Sepsis—A General Biomarker
At Thermo Fisher Scientific, Middletown, Va, the HAI focus is on Procalcitonin (PCT), a proprietary biomarker used in the diagnosis and treatment of sepsis, a potentially life-threatening condition in which the body undergoes a systemic inflammatory response to an overwhelming infection. The assay, which received FDA clearance in April 2008, detects the production of Procalcitonin, a pro-hormone produced in almost all organ systems of the body in cases of systemic bacterial infection, says Dana Connors, marketing communications manager for US biomarkers, Thermo Fisher Scientific. A rapid blood test, quickly performed in the lab, can find quantities of the pro-hormone in cases of systemic bacterial infection that indicates progression to severe sepsis and septic shock, he says.
This is critical, because in the United States, approximately 750,000 cases of severe sepsis occur every year, in which one-third are fatal. In addition, about $16.7 billion is spent on these patients, Connors says, and there’s another factor driving the push to eliminate HAIs: Their costs are not reimbursable.
In healthy patients, a very low level of Procalcitonin is normal. But a systemic infection due to surgical complications, other invasive procedures, or bacterial exposure can cause the body to produce it in greater quantity—an indicator that something is wrong, Connors says. Culprits like lower respiratory tract, abdominal, and other infections can quickly lead to septic shock, so identifying and treating bacterial sepsis in its early stages is vital.

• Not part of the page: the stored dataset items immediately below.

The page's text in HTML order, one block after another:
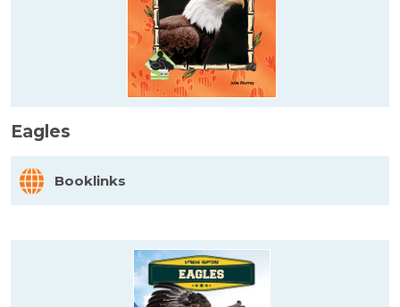
Eagles
Booklinks
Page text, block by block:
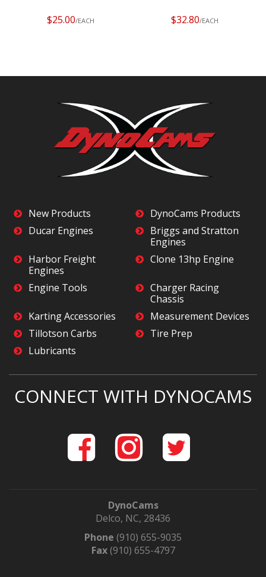
$25.00/EACH $32.80/EACH
New Products
DynoCams Products
Ducar Engines
Briggs and Stratton
Engines
Harbor Freight
Engines
Clone 13hp Engine
Engine Tools
Charger Racing
Chassis
Karting Accessories
Measurement Devices
Tillotson Carbs
Tire Prep
Lubricants
CONNECT WITH DYNOCAMS
DynoCams
Delco, NC, 28436
Phone (910) 655-9035
Fax(910) 655-4797
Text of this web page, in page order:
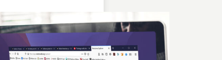
Lake Panichiste
European Pollen Database
Investigator(s): G. Possnert
Location: Bulgaria | Kjustendil
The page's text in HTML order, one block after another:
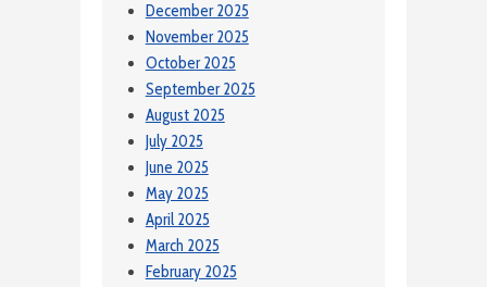
December 2025
November 2025
October 2025
September 2025
August 2025
July 2025
June 2025
May 2025
April 2025
March 2025
February 2025
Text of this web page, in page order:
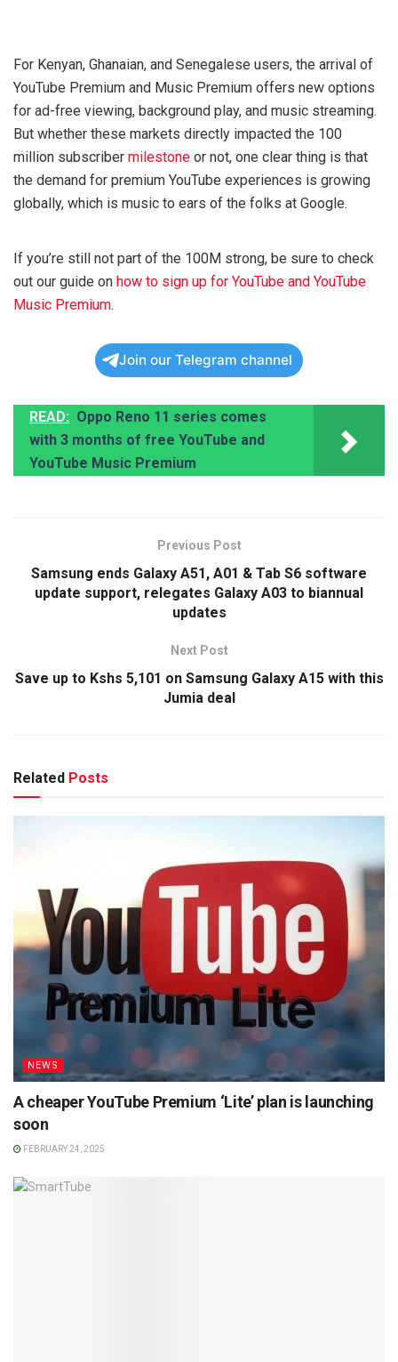
For Kenyan, Ghanaian, and Senegalese users, the arrival of
YouTube Premium and Music Premium offers new options
for ad-free viewing, background play, and music streaming.
But whether these markets directly impacted the 100
million subscriber milestone or not, one clear thing is that
the demand for premium YouTube experiences is growing
globally, which is music to ears of the folks at Google.
If you’re still not part of the 100M strong, be sure to check
out our guide on how to sign up for YouTube and YouTube
Music Premium.
Join our Telegram channel
READ: Oppo Reno 11 series comes
with 3 months of free YouTube and
YouTube Music Premium
Previous Post
Samsung ends Galaxy A51, A01 & Tab S6 software
update support, relegates Galaxy A03 to biannual
updates
Next Post
Save up to Kshs 5,101 on Samsung Galaxy A15 with this
Jumia deal
Related Posts
NEWS
A cheaper YouTube Premium ‘Lite’ plan is launching
soon
FEBRUARY 24, 2025

A patient with a severe abdominal infection may show an elevated PCT count, for example. A hospital procedure would initially be followed by a PCT reduction, but if it spikes during recovery, this can indicate a new infection that is necessarily hospital-acquired.
Thermo Fisher’s PCT assay is a rapid identifier of infection. A simple 50-µL blood draw is needed using green-, red-, or purple-topped vials. Turnaround time is a mere 19 minutes, Connors says, and results get to doctors within an hour—unless the assay is performed in a smaller hospital that batches its tests or, as some do, sends them to reference labs. “But for most patients, it’s really beneficial to run the assay right in the hospital. It’s simple to run, and time is of the essence because sepsis is highly lethal and patients progress rapidly; infected patients can die within 48 hours.

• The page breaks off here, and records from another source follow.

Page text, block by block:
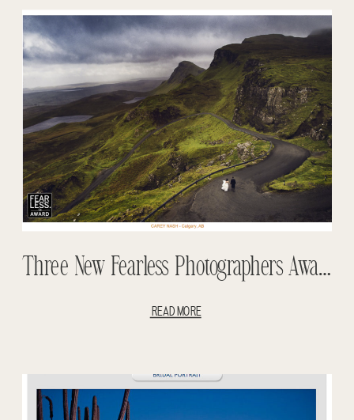
Three New Fearless Photographers Awards
READ MORE
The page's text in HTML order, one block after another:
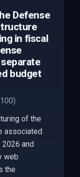
Defense
in fiscal
budget
of the
associated
and
web
the
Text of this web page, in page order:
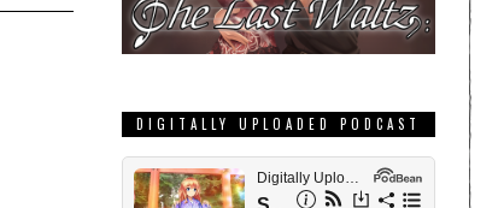
DIGITALLY UPLOADED PODCAST
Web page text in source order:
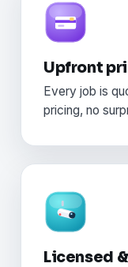
Upfront
Every job is
pricing, no
Licensed
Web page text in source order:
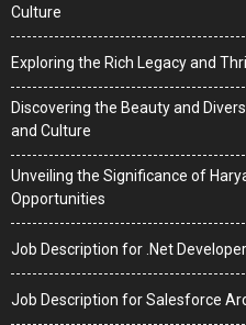
Culture
Exploring the Rich Legacy and
Discovering the Beauty and
and Culture
Unveiling the Significance of
Opportunities
Job Description for .Net
Job Description for Salesforce
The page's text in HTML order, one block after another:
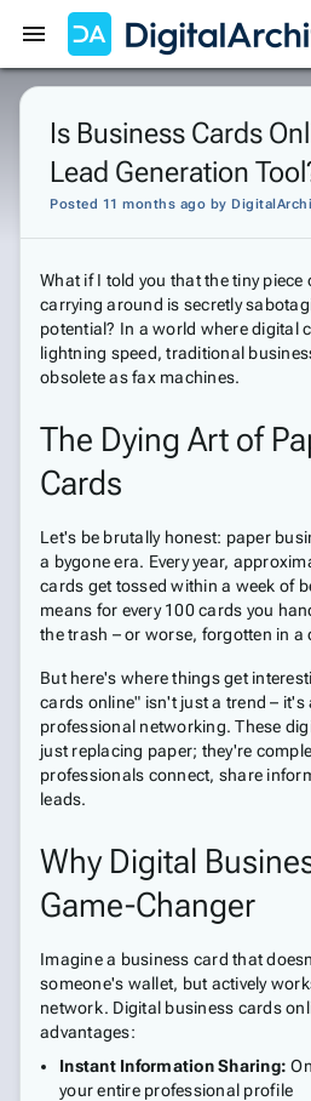
Is Business Cards
Lead Generation
Posted 11 months ago by
What if I told you that the tiny piece
carrying around is secretly
potential? In a world where digital
lightning speed, traditional
obsolete as fax machines.
The Dying Art of
Cards
Let's be brutally honest: paper
a bygone era. Every year,
cards get tossed within a week of
means for every 100 cards you
the trash – or worse, forgotten in a
But here's where things get
cards online" isn't just a trend –
professional networking. These
just replacing paper; they're
professionals connect, share
leads.
Why Digital
Game-Changer
Imagine a business card that
someone's wallet, but actively
network. Digital business cards
advantages:
Instant Information Sharing:
your entire professional profile
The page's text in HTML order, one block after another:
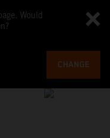
Would
CHANGE
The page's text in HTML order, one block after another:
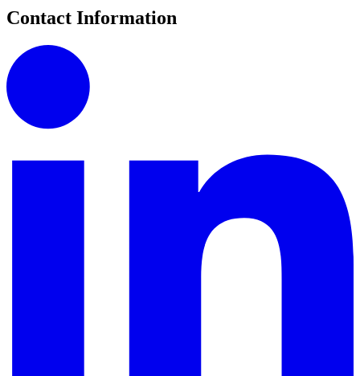
Contact Information

“HAIs are a big issue for hospitals and government agencies, and the prevalence is really rising,” Connors continues. He notes that PCT is one of the tools that will be quite helpful in the future. It is gaining widespread acceptance in the United States, but it has been used in Europe for about 10 years and is often considered standard of care there, he says. PCT is not currently mandated for use in the United States but is sometimes bundled in guidelines from such organizations as the Infectious Diseases Society of America and the American College of Critical Care Medicine.
Gary Tufel is a contributing writer for CLP.